▶ _Dataset records_:
*** Block opens ***
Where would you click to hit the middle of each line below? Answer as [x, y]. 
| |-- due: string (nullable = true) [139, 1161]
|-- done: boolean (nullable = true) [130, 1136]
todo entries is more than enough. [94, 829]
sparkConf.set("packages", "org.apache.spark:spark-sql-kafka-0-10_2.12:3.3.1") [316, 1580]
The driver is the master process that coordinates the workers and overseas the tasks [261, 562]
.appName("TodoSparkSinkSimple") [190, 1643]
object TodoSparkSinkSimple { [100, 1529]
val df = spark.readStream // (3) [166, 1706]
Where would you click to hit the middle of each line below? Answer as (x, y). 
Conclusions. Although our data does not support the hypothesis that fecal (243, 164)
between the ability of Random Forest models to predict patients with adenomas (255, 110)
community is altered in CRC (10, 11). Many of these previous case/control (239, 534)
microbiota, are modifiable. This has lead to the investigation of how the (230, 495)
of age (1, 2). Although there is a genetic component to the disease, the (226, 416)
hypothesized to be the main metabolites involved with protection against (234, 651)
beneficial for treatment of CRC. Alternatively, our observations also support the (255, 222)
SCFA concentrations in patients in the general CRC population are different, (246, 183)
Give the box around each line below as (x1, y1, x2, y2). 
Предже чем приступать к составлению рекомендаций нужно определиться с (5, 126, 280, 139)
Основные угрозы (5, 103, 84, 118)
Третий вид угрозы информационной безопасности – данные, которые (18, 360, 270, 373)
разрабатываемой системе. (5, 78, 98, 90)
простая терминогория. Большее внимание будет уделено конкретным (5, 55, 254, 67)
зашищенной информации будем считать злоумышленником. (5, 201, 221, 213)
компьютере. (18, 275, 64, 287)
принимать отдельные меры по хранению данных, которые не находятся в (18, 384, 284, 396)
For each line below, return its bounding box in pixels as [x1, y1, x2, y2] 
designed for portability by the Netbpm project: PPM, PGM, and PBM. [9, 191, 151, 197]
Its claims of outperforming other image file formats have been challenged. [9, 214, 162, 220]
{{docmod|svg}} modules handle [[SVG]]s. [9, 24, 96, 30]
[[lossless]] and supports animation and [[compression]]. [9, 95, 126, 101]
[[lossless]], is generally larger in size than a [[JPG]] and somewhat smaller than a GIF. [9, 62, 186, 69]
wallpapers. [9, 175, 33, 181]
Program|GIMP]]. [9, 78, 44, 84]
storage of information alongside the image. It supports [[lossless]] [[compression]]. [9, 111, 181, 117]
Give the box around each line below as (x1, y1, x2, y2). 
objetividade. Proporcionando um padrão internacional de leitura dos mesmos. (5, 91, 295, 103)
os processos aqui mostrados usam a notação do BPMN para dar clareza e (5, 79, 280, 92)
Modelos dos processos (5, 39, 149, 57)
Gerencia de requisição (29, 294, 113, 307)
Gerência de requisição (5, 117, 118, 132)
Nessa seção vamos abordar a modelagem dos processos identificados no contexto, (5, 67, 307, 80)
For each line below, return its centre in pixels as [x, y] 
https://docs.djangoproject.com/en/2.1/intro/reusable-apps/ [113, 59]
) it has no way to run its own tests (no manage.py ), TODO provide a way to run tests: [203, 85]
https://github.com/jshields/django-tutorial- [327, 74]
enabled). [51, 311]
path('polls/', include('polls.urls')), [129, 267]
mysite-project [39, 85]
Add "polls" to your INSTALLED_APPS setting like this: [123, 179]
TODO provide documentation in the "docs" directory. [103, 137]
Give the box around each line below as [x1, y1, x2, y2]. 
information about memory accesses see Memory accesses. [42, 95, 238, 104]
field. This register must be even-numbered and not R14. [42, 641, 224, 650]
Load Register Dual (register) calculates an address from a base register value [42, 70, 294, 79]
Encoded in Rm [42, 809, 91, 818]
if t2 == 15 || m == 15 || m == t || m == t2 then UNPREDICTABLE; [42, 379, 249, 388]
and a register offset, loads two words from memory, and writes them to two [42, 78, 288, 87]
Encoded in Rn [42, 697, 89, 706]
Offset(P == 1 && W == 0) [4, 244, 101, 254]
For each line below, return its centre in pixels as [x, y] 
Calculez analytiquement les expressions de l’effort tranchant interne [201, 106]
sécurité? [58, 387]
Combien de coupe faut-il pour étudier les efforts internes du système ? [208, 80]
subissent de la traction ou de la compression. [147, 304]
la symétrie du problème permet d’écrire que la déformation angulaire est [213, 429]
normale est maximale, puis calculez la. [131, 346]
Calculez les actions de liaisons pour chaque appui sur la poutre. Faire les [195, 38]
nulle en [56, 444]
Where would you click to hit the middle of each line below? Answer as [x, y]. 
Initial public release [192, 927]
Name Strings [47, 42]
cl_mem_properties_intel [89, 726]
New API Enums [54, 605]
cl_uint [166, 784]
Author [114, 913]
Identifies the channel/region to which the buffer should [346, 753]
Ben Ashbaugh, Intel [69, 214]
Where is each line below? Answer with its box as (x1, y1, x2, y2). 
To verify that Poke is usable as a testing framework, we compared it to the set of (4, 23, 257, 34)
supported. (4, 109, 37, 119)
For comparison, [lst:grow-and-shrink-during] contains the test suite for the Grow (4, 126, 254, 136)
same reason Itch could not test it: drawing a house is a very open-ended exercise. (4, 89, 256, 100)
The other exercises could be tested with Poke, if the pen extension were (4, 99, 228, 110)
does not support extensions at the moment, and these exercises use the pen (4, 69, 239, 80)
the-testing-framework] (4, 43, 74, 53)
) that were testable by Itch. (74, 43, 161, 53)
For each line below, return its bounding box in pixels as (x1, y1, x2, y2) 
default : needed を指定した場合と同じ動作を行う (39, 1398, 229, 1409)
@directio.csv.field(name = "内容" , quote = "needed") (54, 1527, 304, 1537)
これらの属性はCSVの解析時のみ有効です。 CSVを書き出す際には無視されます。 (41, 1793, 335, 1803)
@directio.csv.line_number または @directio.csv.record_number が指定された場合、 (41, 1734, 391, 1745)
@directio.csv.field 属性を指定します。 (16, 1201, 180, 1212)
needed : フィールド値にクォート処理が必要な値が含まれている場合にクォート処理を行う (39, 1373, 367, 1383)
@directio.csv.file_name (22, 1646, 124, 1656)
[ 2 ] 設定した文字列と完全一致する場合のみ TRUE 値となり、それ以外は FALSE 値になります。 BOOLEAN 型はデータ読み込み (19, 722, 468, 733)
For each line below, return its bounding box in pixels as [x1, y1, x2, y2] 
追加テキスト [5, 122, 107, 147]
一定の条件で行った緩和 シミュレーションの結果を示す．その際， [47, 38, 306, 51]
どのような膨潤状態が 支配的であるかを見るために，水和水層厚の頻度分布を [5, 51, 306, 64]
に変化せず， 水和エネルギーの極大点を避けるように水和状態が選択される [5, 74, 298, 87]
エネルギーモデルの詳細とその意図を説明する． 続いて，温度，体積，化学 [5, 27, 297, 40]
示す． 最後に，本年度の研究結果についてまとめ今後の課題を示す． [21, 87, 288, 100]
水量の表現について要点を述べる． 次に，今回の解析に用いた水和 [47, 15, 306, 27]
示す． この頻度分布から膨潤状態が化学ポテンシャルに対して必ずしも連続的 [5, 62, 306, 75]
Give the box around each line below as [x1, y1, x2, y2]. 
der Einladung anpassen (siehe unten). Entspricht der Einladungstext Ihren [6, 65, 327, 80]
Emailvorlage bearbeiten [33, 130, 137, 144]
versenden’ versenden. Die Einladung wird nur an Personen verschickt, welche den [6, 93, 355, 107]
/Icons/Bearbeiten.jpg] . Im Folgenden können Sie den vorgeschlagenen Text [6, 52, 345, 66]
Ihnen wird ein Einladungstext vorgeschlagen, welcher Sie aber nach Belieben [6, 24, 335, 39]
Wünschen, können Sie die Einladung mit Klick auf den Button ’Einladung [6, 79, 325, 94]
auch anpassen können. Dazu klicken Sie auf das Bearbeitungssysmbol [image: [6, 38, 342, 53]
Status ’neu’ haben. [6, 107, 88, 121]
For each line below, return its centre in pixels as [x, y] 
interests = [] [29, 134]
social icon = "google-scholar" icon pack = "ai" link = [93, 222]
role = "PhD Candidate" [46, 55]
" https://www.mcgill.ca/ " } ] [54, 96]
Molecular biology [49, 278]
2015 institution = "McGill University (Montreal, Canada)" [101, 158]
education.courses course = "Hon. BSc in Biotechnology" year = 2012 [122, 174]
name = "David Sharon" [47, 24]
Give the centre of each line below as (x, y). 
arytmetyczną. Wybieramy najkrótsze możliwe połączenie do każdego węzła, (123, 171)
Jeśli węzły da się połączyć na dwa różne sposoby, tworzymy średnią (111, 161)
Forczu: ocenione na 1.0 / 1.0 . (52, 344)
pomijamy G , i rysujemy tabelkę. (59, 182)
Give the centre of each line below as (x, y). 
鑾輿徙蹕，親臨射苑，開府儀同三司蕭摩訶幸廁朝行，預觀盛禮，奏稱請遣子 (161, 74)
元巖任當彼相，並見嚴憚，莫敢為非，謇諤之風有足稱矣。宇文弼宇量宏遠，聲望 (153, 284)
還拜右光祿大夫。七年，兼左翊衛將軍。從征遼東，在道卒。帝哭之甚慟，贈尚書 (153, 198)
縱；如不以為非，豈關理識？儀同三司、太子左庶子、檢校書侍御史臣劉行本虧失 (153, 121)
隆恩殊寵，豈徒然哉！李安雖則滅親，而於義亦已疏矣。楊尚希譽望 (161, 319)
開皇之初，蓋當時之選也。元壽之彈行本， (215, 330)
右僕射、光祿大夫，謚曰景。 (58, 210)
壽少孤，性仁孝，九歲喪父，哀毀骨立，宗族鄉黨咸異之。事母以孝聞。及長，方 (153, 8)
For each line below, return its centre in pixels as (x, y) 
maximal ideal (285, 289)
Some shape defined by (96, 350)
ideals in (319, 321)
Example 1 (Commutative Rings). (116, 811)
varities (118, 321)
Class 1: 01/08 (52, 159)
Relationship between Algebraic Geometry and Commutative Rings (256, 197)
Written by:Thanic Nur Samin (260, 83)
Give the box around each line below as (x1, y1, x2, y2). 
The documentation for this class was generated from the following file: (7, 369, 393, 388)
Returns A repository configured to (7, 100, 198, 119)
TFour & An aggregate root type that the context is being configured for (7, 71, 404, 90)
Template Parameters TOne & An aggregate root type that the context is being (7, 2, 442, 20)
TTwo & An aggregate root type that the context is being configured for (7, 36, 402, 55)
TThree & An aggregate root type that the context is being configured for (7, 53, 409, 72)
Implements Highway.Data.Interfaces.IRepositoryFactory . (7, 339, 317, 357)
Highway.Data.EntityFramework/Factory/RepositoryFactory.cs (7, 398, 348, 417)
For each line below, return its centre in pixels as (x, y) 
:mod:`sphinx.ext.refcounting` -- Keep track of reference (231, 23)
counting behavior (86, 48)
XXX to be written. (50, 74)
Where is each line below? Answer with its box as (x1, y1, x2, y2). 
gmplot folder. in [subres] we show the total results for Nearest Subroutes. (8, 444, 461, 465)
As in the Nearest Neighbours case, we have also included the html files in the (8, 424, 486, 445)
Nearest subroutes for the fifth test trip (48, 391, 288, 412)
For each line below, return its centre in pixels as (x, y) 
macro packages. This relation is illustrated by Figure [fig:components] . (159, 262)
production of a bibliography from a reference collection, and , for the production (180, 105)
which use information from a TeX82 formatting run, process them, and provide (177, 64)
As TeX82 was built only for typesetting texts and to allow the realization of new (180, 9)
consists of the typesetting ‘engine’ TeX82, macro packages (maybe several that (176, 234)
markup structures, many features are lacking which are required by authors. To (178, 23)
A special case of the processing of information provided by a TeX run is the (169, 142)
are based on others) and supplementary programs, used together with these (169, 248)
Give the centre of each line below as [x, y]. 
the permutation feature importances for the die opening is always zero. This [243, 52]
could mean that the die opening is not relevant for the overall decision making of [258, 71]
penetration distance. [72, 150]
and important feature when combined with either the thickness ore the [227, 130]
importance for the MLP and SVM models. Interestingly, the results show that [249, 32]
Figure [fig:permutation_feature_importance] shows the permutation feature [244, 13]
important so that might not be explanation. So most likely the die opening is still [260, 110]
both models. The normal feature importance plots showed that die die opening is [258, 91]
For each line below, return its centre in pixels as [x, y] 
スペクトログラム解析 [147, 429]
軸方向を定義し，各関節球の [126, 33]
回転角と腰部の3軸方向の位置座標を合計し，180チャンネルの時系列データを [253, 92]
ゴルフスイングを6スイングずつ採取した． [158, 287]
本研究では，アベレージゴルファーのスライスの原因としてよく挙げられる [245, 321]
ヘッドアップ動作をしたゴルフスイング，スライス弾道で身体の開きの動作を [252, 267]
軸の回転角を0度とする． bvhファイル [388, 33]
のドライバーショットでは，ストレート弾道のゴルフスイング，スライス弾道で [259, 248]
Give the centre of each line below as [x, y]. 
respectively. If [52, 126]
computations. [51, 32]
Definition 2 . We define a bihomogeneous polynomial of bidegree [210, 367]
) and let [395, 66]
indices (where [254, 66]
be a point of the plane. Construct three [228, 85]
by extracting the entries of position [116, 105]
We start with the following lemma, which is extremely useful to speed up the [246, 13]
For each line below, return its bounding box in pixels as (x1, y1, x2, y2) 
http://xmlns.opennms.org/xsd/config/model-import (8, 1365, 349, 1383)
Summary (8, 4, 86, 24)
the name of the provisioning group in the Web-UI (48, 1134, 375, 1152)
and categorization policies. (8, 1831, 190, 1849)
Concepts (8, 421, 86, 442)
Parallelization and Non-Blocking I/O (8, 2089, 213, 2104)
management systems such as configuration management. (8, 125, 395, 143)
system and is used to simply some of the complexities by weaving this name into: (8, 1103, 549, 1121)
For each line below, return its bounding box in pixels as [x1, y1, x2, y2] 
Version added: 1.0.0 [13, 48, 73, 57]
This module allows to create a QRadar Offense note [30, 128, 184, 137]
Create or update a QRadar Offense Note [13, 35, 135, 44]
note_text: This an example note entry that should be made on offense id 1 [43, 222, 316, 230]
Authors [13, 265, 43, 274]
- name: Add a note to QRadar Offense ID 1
*** Block closes ***
▶ _Exercise goal_: Once every line above has been checked for the string "being", give the number of matching lines and nothing more.

▶ _Worked solution_: 4